The hitting set problem involves a supergraph \(H = (V, \mathcal{C})\), where \(V\) is a finite set with elements called vertices and \(\mathcal{C}\) is a family of subsets of \(V\) called hyperedges. Let \(k\) be the maximum size of all hyperedges and \(\Delta\) be the maximum degree of all vertices. A hitting set of \(H\), also called a vertex cover of \(H\), is a subset \(X\subseteq V\) such that each hyperedge in \(\mathcal{C}\) contains at least one vertex from \(X\). The hitting set problem is to select a vertex subset of minimum size. For each vertex \(u\in V\), if there is an associated nonnegative weight cost \(w(u)\), we obtain the weighted version of the problem, the goal of which is to select a vertex subset of minimum covering cost. The minimum hitting set problem is NP-hard [] and it is one of the fundamental combinatorial optimization problems. In this case, it is conventional that for any subset \(X\) of \(V\) the covering cost of \(X\) is the sum of the covering cost of all vertices in \(X\), that is, \(w(X)=\sum\limits_{u\in X}w(u)\). Then this function \(w(\cdot)\) induces a linear function from \(2^{V}\) to \(R_{+}\).
Most results of decision problems in combinatorial optimization, such as trees or cuts, vertex cover in graphs, facility location, set cover, are in general asking for the linear costs. However, nonlinear costs are more realistic in many settings and there have existed some works in the area of combinatorial optimization problems with submodular costs.
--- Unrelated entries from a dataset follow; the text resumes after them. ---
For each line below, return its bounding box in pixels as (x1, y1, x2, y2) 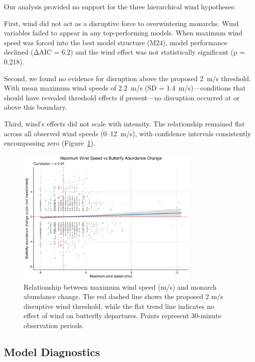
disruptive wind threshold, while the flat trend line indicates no (24, 301, 214, 311)
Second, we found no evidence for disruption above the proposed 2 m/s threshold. (4, 73, 251, 83)
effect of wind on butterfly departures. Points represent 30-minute (24, 310, 222, 321)
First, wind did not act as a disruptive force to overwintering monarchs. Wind (4, 18, 239, 28)
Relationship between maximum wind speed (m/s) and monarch (24, 281, 217, 292)
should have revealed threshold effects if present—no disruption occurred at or (4, 92, 240, 102)
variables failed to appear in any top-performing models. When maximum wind (4, 28, 243, 38)
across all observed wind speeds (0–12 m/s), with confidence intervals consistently (4, 128, 251, 138)
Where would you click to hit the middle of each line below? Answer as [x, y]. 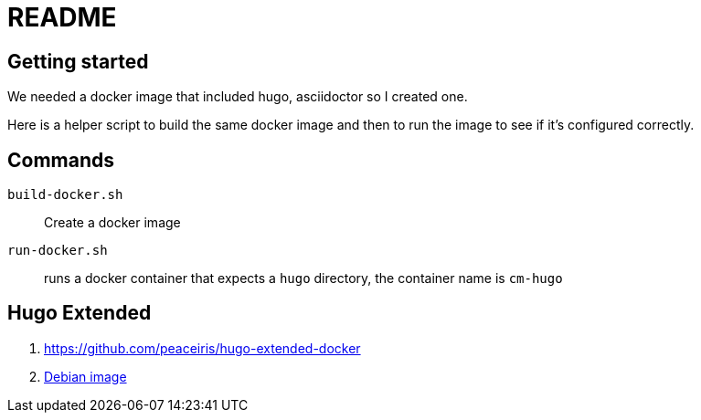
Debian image [85, 376]
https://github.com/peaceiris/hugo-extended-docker [202, 348]
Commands [61, 160]
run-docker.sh [58, 251]
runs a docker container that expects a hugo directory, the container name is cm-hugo [303, 278]
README [62, 17]
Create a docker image [112, 223]
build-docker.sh [65, 195]
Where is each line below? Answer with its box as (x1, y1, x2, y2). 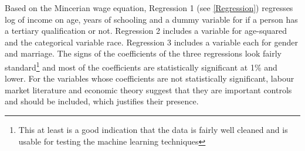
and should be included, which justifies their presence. (5, 95, 199, 107)
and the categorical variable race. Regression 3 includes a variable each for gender (5, 36, 298, 48)
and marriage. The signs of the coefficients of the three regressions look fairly (5, 47, 282, 59)
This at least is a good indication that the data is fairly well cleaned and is (18, 124, 288, 135)
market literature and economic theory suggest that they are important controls (5, 83, 292, 96)
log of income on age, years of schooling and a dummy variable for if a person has (5, 13, 298, 25)
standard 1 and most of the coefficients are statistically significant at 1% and (5, 59, 277, 73)
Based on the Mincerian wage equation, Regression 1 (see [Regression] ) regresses (5, 2, 293, 13)
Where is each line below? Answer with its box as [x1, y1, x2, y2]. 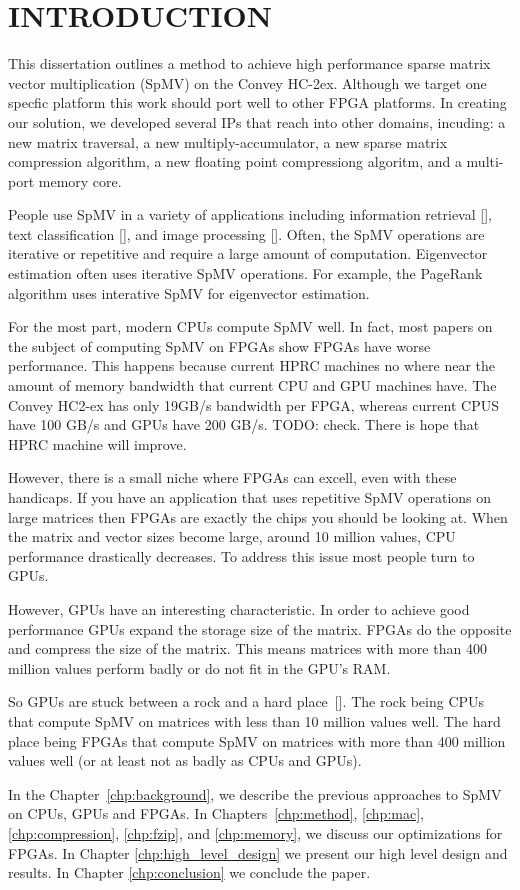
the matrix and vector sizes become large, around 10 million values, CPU [8, 526, 456, 547]
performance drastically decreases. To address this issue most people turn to [8, 545, 475, 566]
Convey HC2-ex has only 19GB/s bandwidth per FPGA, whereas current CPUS [8, 394, 499, 415]
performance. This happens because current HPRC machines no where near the [8, 355, 496, 376]
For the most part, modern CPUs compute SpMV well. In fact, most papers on [8, 316, 493, 337]
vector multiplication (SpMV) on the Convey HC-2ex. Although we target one [8, 72, 487, 93]
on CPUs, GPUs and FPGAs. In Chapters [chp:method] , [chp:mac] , [8, 803, 424, 824]
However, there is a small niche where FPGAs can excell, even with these [8, 467, 457, 488]
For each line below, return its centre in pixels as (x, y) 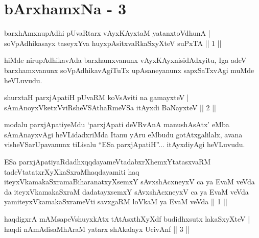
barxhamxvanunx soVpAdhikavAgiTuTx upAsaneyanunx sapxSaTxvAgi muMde (129, 70)
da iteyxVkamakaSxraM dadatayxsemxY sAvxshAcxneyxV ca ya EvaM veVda (126, 191)
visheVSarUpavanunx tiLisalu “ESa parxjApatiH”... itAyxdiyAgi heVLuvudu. (125, 144)
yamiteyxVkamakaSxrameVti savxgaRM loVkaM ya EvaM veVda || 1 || (116, 201)
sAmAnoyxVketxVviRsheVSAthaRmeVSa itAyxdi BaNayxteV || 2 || (110, 107)
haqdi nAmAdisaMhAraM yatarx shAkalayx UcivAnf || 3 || (97, 229)
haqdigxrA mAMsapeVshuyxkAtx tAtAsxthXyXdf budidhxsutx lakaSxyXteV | (127, 219)
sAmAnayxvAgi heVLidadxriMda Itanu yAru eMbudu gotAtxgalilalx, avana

Assume \(E\) is a nonempty set and \(2^{E}\) is the power set of \(E\). Let \(F(\cdot): 2^{E}\rightarrow R_{+}\) be a nonnegative-valued set function. We call \(F(\cdot)\) submodular if for any \(X, Y\in 2^{E}, F(X\cup Y)+F(X\cap Y)\leq F(X)+F(Y)\) and \(F(\cdot)\) modular if the equality holds. It is obvious that all modular functions are submodular and so all linear functions. We call \(F(\cdot)\) monotone if \(F(X)\leq F(Y)\) for each pair of subsets \(X, Y\in 2^{E}\) with \(X\subseteq Y\). Submodular functions occur very often in a variety of subjects such as economics, engineering, computer science and management science. There is a greedy approximation which achieves an approximation ratio of \(H(\Delta)\) for the hitting set problem with linear costs, where \(H(\Delta)\) is the \(\Delta\)-th harmonic number [1]. Moreover, using the greedy approximation, Wan et al. [2] gave some similar results for the hitting set problem with submodular costs.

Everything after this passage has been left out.